=== Begin Enclosure ===

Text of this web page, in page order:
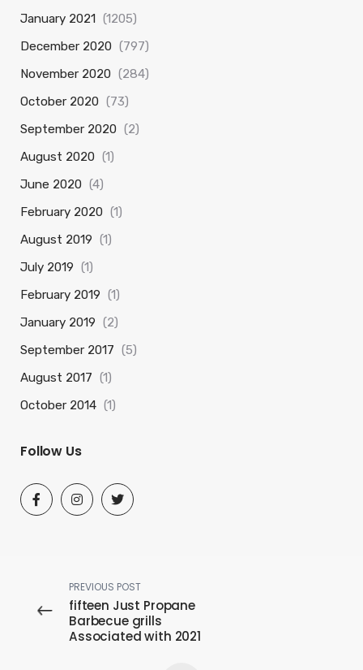
January 2021 (1205)
December 2020 (797)
November 2020 (284)
October 2020 (73)
September 2020 (2)
August 2020 (1)
June 2020 (4)
February 2020 (1)
August 2019 (1)
July 2019 (1)
February 2019 (1)
January 2019 (2)
September 2017 (5)
August 2017 (1)
October 2014 (1)
Follow Us
PREVIOUS POST
fifteen Just Propane
Barbecue grills
Associated with 2021
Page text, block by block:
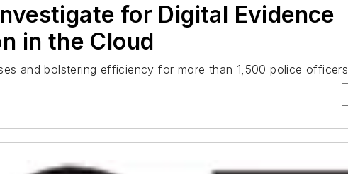
for Digital Evidence
in the Cloud
and bolstering efficiency for more than 1,500 police officers
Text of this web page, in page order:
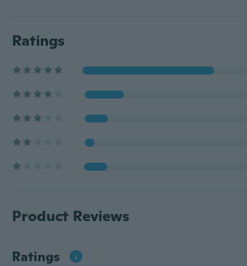
Ratings
Product Reviews
Ratings
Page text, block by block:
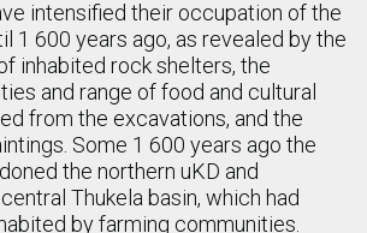
intensified their occupation of the
1 600 years ago, as revealed by the
inhabited rock shelters, the
and range of food and cultural
from the excavations, and the
Some 1 600 years ago the
the northern uKD and
Thukela basin, which had
by farming communities.
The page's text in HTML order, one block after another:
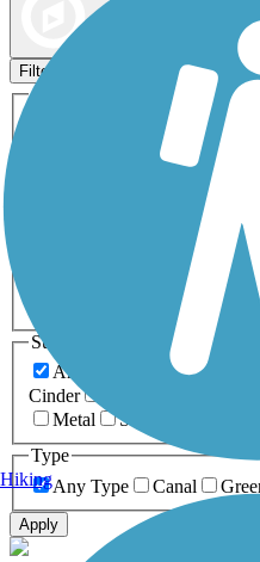
Filters
Activities
ATV
Dog Walking
Inline
Snowmobiling
0-5 Miles
Surfaces
Any Surface
Asphalt
Cinder
Metal
Sand
Type
Any Type
Canal
Apply
Hiking
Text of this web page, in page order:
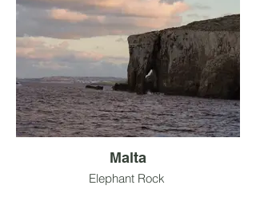
Malta
Elephant Rock
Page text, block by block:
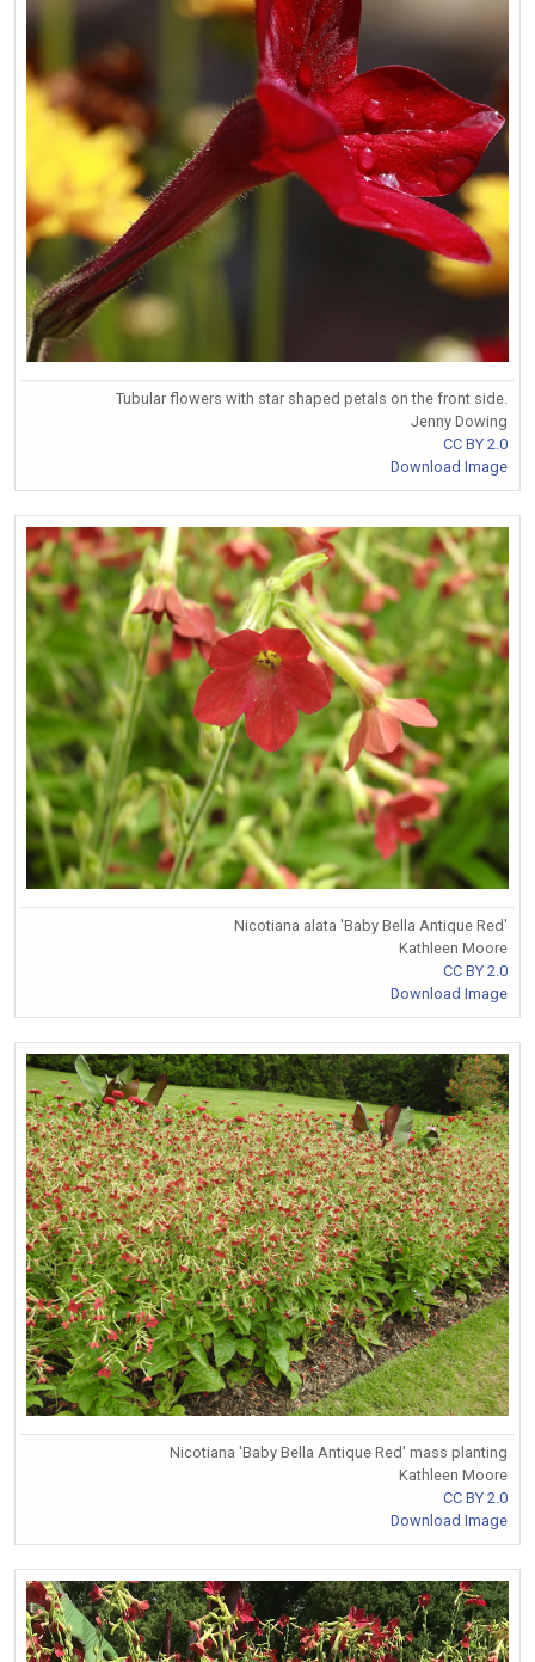
Tubular flowers with star shaped petals on the front side.
Jenny Dowing
CC BY 2.0
Download Image
Nicotiana alata 'Baby Bella Antique Red'
Kathleen Moore
CC BY 2.0
Download Image
Nicotiana 'Baby Bella Antique Red' mass planting
Kathleen Moore
CC BY 2.0
Download Image
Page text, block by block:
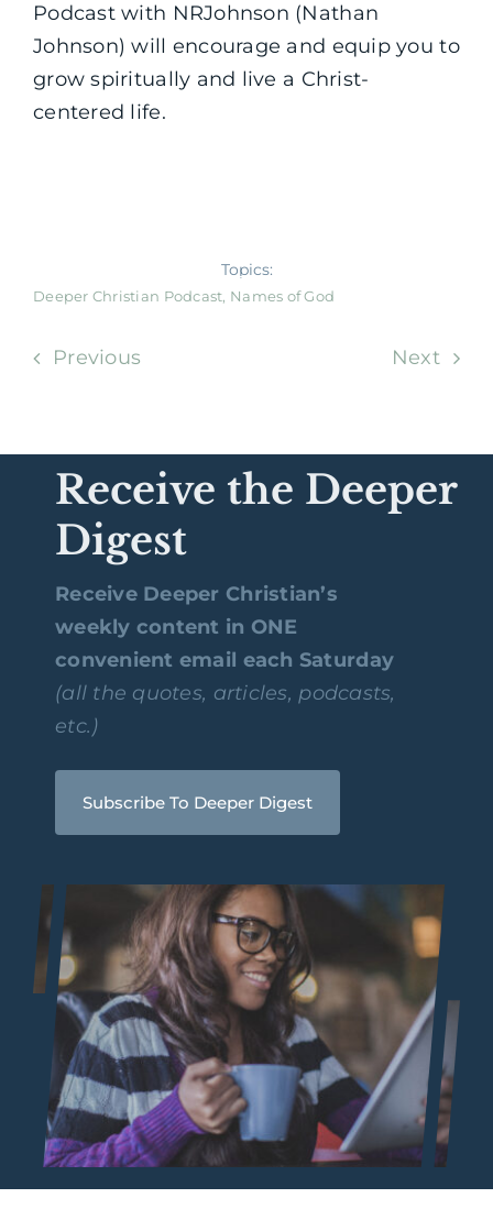
Podcast with NRJohnson (Nathan
Johnson) will encourage and equip you to
grow spiritually and live a Christ-
centered life.
Topics:
Deeper Christian Podcast, Names of God
Previous Next
Receive the Deeper
Digest
Receive Deeper Christian’s
weekly content in ONE
convenient email each Saturday
(all the quotes, articles, podcasts,
etc.)
Subscribe To Deeper Digest
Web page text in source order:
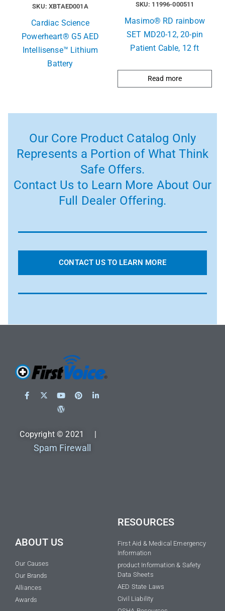
SKU: XBTAED001A
Cardiac Science
Powerheart® G5 AED
Intellisense™ Lithium
Battery
SKU: 11996-000511
Masimo® RD rainbow
SET MD20-12, 20-pin
Patient Cable, 12 ft
Read more
Our Core Product Catalog Only
Represents a Portion of What Think
Safe Offers.
Contact Us to Learn More About Our
Full Dealer Offering.
CONTACT US TO LEARN MORE
Copyright © 2021 |
Spam Firewall
ABOUT US
Our Causes
Our Brands
Alliances
Awards
RESOURCES
First Aid & Medical Emergency
Information
product Information & Safety
Data Sheets
AED State Laws
Civil Liability
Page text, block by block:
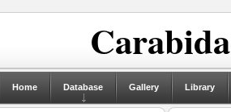
Home Database Gallery Library
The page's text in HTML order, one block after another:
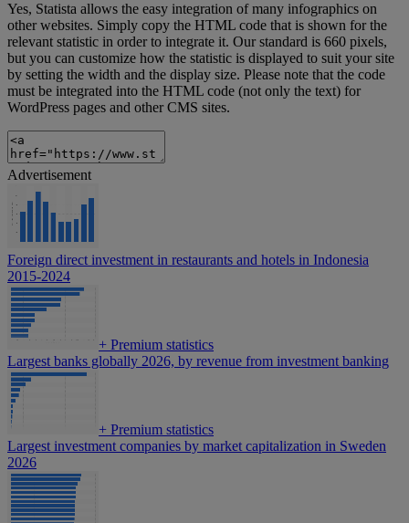
Yes, Statista allows the easy integration of many infographics on
other websites. Simply copy the HTML code that is shown for the
relevant statistic in order to integrate it. Our standard is 660 pixels,
but you can customize how the statistic is displayed to suit your site
by setting the width and the display size. Please note that the code
must be integrated into the HTML code (not only the text) for
WordPress pages and other CMS sites.
Advertisement
Foreign direct investment in restaurants and hotels in Indonesia
2015-2024
+ Premium statistics
Largest banks globally 2026, by revenue from investment banking
+ Premium statistics
Largest investment companies by market capitalization in Sweden
2026
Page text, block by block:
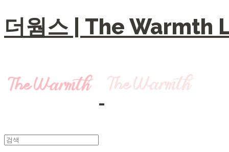
더웜스 | The Warmth
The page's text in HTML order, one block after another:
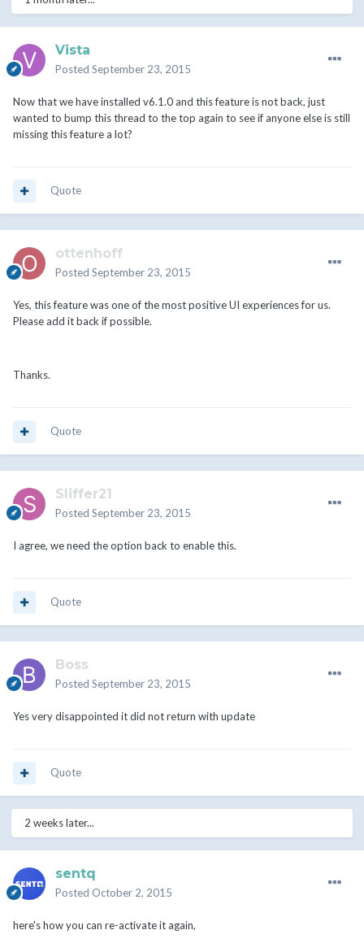
Vista
Posted September 23, 2015
Now that we have installed v6.1.0 and this feature is not back, just
wanted to bump this thread to the top again to see if anyone else is still
missing this feature a lot?
Quote
ottenhoff
Posted September 23, 2015
Yes, this feature was one of the most positive UI experiences for us.
Please add it back if possible.
Thanks.
Quote
Sliffer21
Posted September 23, 2015
I agree, we need the option back to enable this.
Quote
Boss
Posted September 23, 2015
Yes very disappointed it did not return with update
Quote
2 weeks later...
sentq
Posted October 2, 2015
here's how you can re-activate it again,
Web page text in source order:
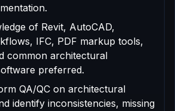
of Revit, AutoCAD,
IFC, PDF markup tools,
common architectural
preferred.
QA/QC on architectural
identify inconsistencies, missing
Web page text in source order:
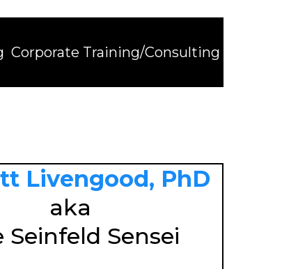
Corporate Training/Consulting
Livengood, PhD
aka
Seinfeld Sensei
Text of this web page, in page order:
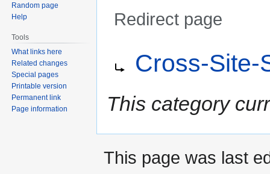
Redirect page
navigation
search
Cross-Site-
This category
Random page
Help
Tools
What links here
Related changes
Special pages
Printable version
Permanent link
Page information
This page was last
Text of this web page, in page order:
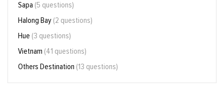
Sapa (5 questions)
Halong Bay (2 questions)
Hue (3 questions)
Vietnam (41 questions)
Others Destination (13 questions)
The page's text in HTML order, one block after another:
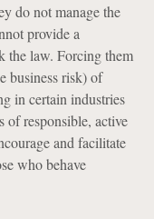
do not manage the
provide a
the law. Forcing them
business risk) of
in certain industries
of responsible, active
and facilitate
who behave
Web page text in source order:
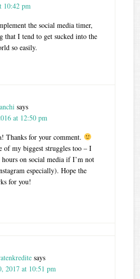
10:42 pm
the social media timer,
that I tend to get sucked into the
so easily.
says
at 12:50 pm
Thanks for your comment.
of my biggest struggles too – I
hours on social media if I’m not
especially). Hope the
for you!
says
2017 at 10:51 pm
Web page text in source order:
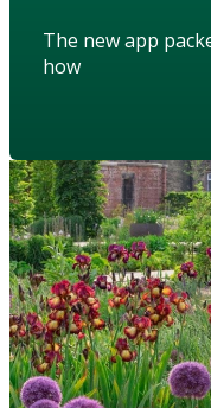
The new app
how
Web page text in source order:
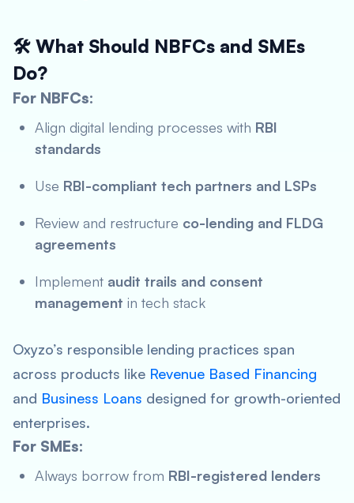
🛠️ What Should NBFCs and SMEs
Do?
For NBFCs:
Align digital lending processes with RBI
standards
Use RBI-compliant tech partners and LSPs
Review and restructure co-lending and FLDG
agreements
Implement audit trails and consent
management in tech stack
Oxyzo’s responsible lending practices span
across products like Revenue Based Financing
and Business Loans designed for growth-oriented
enterprises.
For SMEs:
Always borrow from RBI-registered lenders
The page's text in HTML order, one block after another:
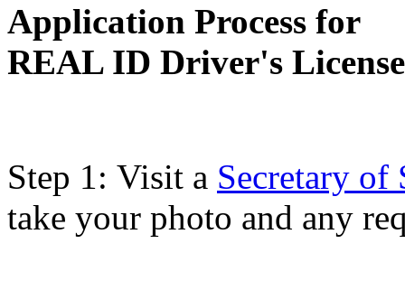
Application Process for
REAL ID Driver's
Step 1: Visit a Secretary
take your photo and any
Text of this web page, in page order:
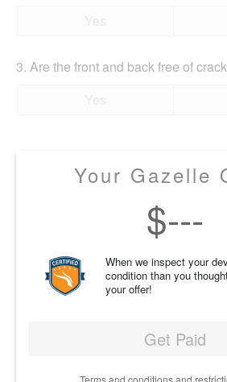
3. Are the front and back free of
Your Gazelle
$---
When we inspect your
condition than you
your offer!
Get Paid
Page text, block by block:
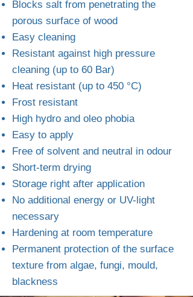
Blocks salt from penetrating the
porous surface of wood
Easy cleaning
Resistant against high pressure
cleaning (up to 60 Bar)
Heat resistant (up to 450 °C)
Frost resistant
High hydro and oleo phobia
Easy to apply
Free of solvent and neutral in odour
Short-term drying
Storage right after application
No additional energy or UV-light
necessary
Hardening at room temperature
Permanent protection of the surface
texture from algae, fungi, mould,
blackness
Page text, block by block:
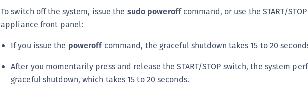
To switch off the system, issue the sudo poweroffcommand, or use the START/
appliance front panel:
If you issue the poweroffcommand, the graceful shutdown takes 15 to 20
After you momentarily press and release the START/STOP switch, the system
graceful shutdown, which takes 15 to 20 seconds.

=== End Enclosure ===

Exercise goal:
Without including any pictures, output all the entries above exactly.

Answer area:
Text of this web page, in page order:
January 2021 (1205)
December 2020 (797)
November 2020 (284)
October 2020 (73)
September 2020 (2)
August 2020 (1)
June 2020 (4)
February 2020 (1)
August 2019 (1)
July 2019 (1)
February 2019 (1)
January 2019 (2)
September 2017 (5)
August 2017 (1)
October 2014 (1)
Follow Us
PREVIOUS POST
fifteen Just Propane
Barbecue grills
Associated with 2021
Page text, block by block:
for Digital Evidence
in the Cloud
and bolstering efficiency for more than 1,500 police officers
Text of this web page, in page order:
Ratings
Product Reviews
Ratings
Page text, block by block:
intensified their occupation of the
1 600 years ago, as revealed by the
inhabited rock shelters, the
and range of food and cultural
from the excavations, and the
Some 1 600 years ago the
the northern uKD and
Thukela basin, which had
by farming communities.
The page's text in HTML order, one block after another:
Filters
Activities
ATV
Dog Walking
Inline
Snowmobiling
0-5 Miles
Surfaces
Any Surface
Asphalt
Cinder
Metal
Sand
Type
Any Type
Canal
Apply
Hiking
Text of this web page, in page order:
Malta
Elephant Rock
Page text, block by block:
Tubular flowers with star shaped petals on the front side.
Jenny Dowing
CC BY 2.0
Download Image
Nicotiana alata 'Baby Bella Antique Red'
Kathleen Moore
CC BY 2.0
Download Image
Nicotiana 'Baby Bella Antique Red' mass planting
Kathleen Moore
CC BY 2.0
Download Image
Page text, block by block:
Podcast with NRJohnson (Nathan
Johnson) will encourage and equip you to
grow spiritually and live a Christ-
centered life.
Topics:
Deeper Christian Podcast, Names of God
Previous Next
Receive the Deeper
Digest
Receive Deeper Christian’s
weekly content in ONE
convenient email each Saturday
(all the quotes, articles, podcasts,
etc.)
Subscribe To Deeper Digest
Web page text in source order:
SKU: XBTAED001A
Cardiac Science
Powerheart® G5 AED
Intellisense™ Lithium
Battery
SKU: 11996-000511
Masimo® RD rainbow
SET MD20-12, 20-pin
Patient Cable, 12 ft
Read more
Our Core Product Catalog Only
Represents a Portion of What Think
Safe Offers.
Contact Us to Learn More About Our
Full Dealer Offering.
CONTACT US TO LEARN MORE
Copyright © 2021 |
Spam Firewall
ABOUT US
Our Causes
Our Brands
Alliances
Awards
RESOURCES
First Aid & Medical Emergency
Information
product Information & Safety
Data Sheets
AED State Laws
Civil Liability
Page text, block by block:
Home Database Gallery Library
The page's text in HTML order, one block after another:
Yes, Statista allows the easy integration of many infographics on
other websites. Simply copy the HTML code that is shown for the
relevant statistic in order to integrate it. Our standard is 660 pixels,
but you can customize how the statistic is displayed to suit your site
by setting the width and the display size. Please note that the code
must be integrated into the HTML code (not only the text) for
WordPress pages and other CMS sites.
Advertisement
Foreign direct investment in restaurants and hotels in Indonesia
2015-2024
+ Premium statistics
Largest banks globally 2026, by revenue from investment banking
+ Premium statistics
Largest investment companies by market capitalization in Sweden
2026
Page text, block by block:
더웜스 | The Warmth
The page's text in HTML order, one block after another:
Vista
Posted September 23, 2015
Now that we have installed v6.1.0 and this feature is not back, just
wanted to bump this thread to the top again to see if anyone else is still
missing this feature a lot?
Quote
ottenhoff
Posted September 23, 2015
Yes, this feature was one of the most positive UI experiences for us.
Please add it back if possible.
Thanks.
Quote
Sliffer21
Posted September 23, 2015
I agree, we need the option back to enable this.
Quote
Boss
Posted September 23, 2015
Yes very disappointed it did not return with update
Quote
2 weeks later...
sentq
Posted October 2, 2015
here's how you can re-activate it again,
Web page text in source order:
of Revit, AutoCAD,
IFC, PDF markup tools,
common architectural
preferred.
QA/QC on architectural
identify inconsistencies, missing
Web page text in source order:
Corporate Training/Consulting
Livengood, PhD
aka
Seinfeld Sensei
Text of this web page, in page order:
Redirect page
navigation
search
Cross-Site-
This category
Random page
Help
Tools
What links here
Related changes
Special pages
Printable version
Permanent link
Page information
This page was last
Text of this web page, in page order:
Sapa (5 questions)
Halong Bay (2 questions)
Hue (3 questions)
Vietnam (41 questions)
Others Destination (13 questions)
The page's text in HTML order, one block after another:
do not manage the
provide a
the law. Forcing them
business risk) of
in certain industries
of responsible, active
and facilitate
who behave
Web page text in source order:
10:42 pm
the social media timer,
that I tend to get sucked into the
so easily.
says
at 12:50 pm
Thanks for your comment.
of my biggest struggles too – I
hours on social media if I’m not
especially). Hope the
for you!
says
2017 at 10:51 pm
Web page text in source order:
The new app
how
Web page text in source order:
🛠️ What Should NBFCs and SMEs
Do?
For NBFCs:
Align digital lending processes with RBI
standards
Use RBI-compliant tech partners and LSPs
Review and restructure co-lending and FLDG
agreements
Implement audit trails and consent
management in tech stack
Oxyzo’s responsible lending practices span
across products like Revenue Based Financing
and Business Loans designed for growth-oriented
enterprises.
For SMEs:
Always borrow from RBI-registered lenders
The page's text in HTML order, one block after another:
Application Process for
REAL ID Driver's
Step 1: Visit a Secretary
take your photo and any
Text of this web page, in page order:
3. Are the front and back free of
Your Gazelle
$---
When we inspect your
condition than you
your offer!
Get Paid
Page text, block by block:
Blocks salt from penetrating the
porous surface of wood
Easy cleaning
Resistant against high pressure
cleaning (up to 60 Bar)
Heat resistant (up to 450 °C)
Frost resistant
High hydro and oleo phobia
Easy to apply
Free of solvent and neutral in odour
Short-term drying
Storage right after application
No additional energy or UV-light
necessary
Hardening at room temperature
Permanent protection of the surface
texture from algae, fungi, mould,
blackness
Page text, block by block:
To switch off the system, issue the sudo poweroffcommand, or use the START/
appliance front panel:
If you issue the poweroffcommand, the graceful shutdown takes 15 to 20
After you momentarily press and release the START/STOP switch, the system
graceful shutdown, which takes 15 to 20 seconds.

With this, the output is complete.